Collecting gold-standard phenotype data via manual extraction is typically labor-intensive and slow, whereas automated computational phenotypes (ACPs) offer a systematic and much faster alternative.However, simply replacing the gold-standard with ACPs, without acknowledging their differences, could lead to biased results and misleading conclusions.Motivated by the complexity of incorporating ACPs while maintaining the validity of downstream analyses, in this paper, we consider a semi-supervised learning setting that consists of both labeled data (with gold-standard) and unlabeled data (without gold-standard), under the covariate shift framework.We develop doubly robust and semiparametrically efficient estimators that leverage ACPs for general target parameters in the unlabeled and combined populations. In addition,we carefully analyze the efficiency gains achieved by incorporating ACPs, comparing scenarios with and without their inclusion.Notably, we identify that ACPs for the unlabeled data, instead of for the labeled data, drive the enhanced efficiency gains. To validate our theoretical findings, we conduct comprehensive synthetic experiments and apply our method to multiple real-world datasets, confirming the practical advantages of our approach.

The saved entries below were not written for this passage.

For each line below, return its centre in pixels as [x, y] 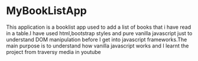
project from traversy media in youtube [54, 52]
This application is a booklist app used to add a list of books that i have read [98, 27]
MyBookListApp [46, 11]
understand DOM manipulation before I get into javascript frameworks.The [97, 39]
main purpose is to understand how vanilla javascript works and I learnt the [98, 46]
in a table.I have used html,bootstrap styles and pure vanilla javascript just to [99, 33]
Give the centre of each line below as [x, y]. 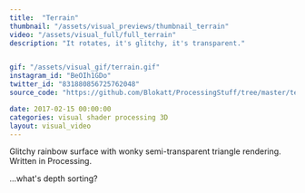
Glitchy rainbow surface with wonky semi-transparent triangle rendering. [145, 151]
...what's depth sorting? [54, 179]
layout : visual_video [50, 126]
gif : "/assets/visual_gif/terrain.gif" [85, 68]
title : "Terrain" [44, 18]
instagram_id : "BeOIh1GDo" [60, 76]
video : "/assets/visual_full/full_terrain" [93, 34]
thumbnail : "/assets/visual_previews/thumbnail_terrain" [119, 26]
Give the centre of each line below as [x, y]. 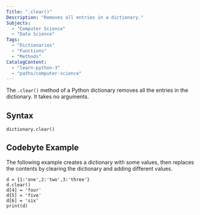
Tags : [13, 40]
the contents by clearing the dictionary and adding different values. [89, 168]
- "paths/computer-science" [47, 73]
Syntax [20, 116]
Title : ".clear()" [29, 12]
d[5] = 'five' [24, 195]
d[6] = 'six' [23, 201]
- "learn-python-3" [36, 68]
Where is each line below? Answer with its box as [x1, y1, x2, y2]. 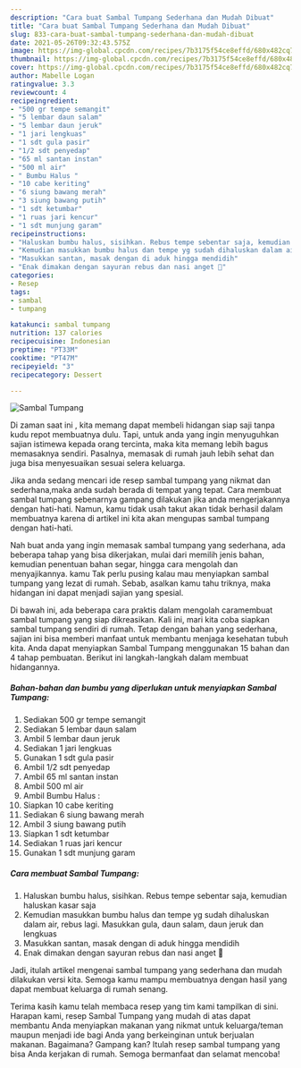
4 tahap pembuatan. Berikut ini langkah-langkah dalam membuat [10, 652, 249, 663]
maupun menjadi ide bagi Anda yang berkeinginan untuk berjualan [10, 1030, 255, 1040]
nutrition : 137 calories [10, 328, 103, 338]
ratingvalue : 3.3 [10, 80, 75, 89]
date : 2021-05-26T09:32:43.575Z [10, 38, 130, 47]
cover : [10, 64, 35, 72]
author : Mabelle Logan [10, 72, 95, 81]
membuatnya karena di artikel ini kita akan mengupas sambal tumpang [10, 513, 271, 524]
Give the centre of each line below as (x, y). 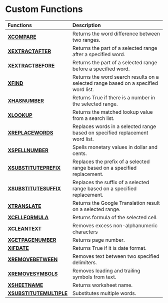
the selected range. (95, 104)
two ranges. (86, 40)
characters (85, 232)
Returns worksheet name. (102, 285)
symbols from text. (94, 277)
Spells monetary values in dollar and (115, 147)
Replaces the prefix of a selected (111, 162)
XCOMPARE (22, 37)
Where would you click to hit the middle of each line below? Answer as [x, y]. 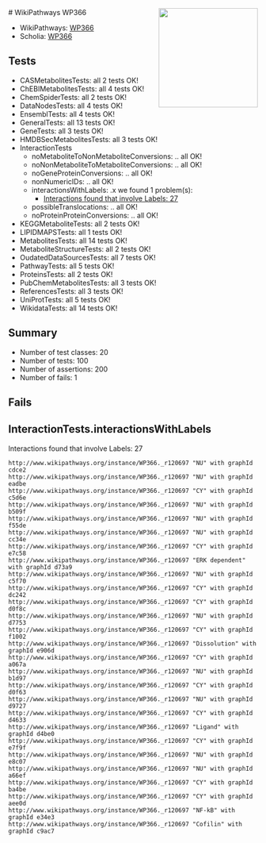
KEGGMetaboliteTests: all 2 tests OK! [80, 223]
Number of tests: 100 [54, 360]
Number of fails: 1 [48, 377]
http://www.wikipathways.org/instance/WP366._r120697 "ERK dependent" [127, 560]
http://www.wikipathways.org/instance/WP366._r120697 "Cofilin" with [125, 824]
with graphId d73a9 [40, 567]
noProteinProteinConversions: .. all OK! [95, 215]
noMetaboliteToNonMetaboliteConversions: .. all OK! [117, 156]
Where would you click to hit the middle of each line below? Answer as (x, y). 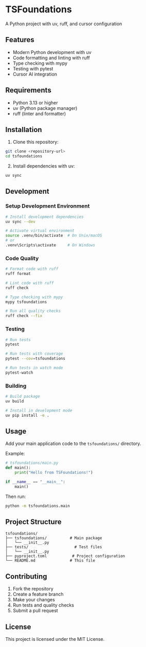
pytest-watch (19, 373)
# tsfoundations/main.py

In this paper, we explore the benefits of incorporating automated computational phenotypes (ACPs) in a semi-supervised learning framework under covariate shift, particularly in terms of improving estimation efficiency.We propose an estimator that is both doubly robust and semiparametrically efficient. Additionally, our method allows for a rigorous quantification of the efficiency gain through closed-form expressions.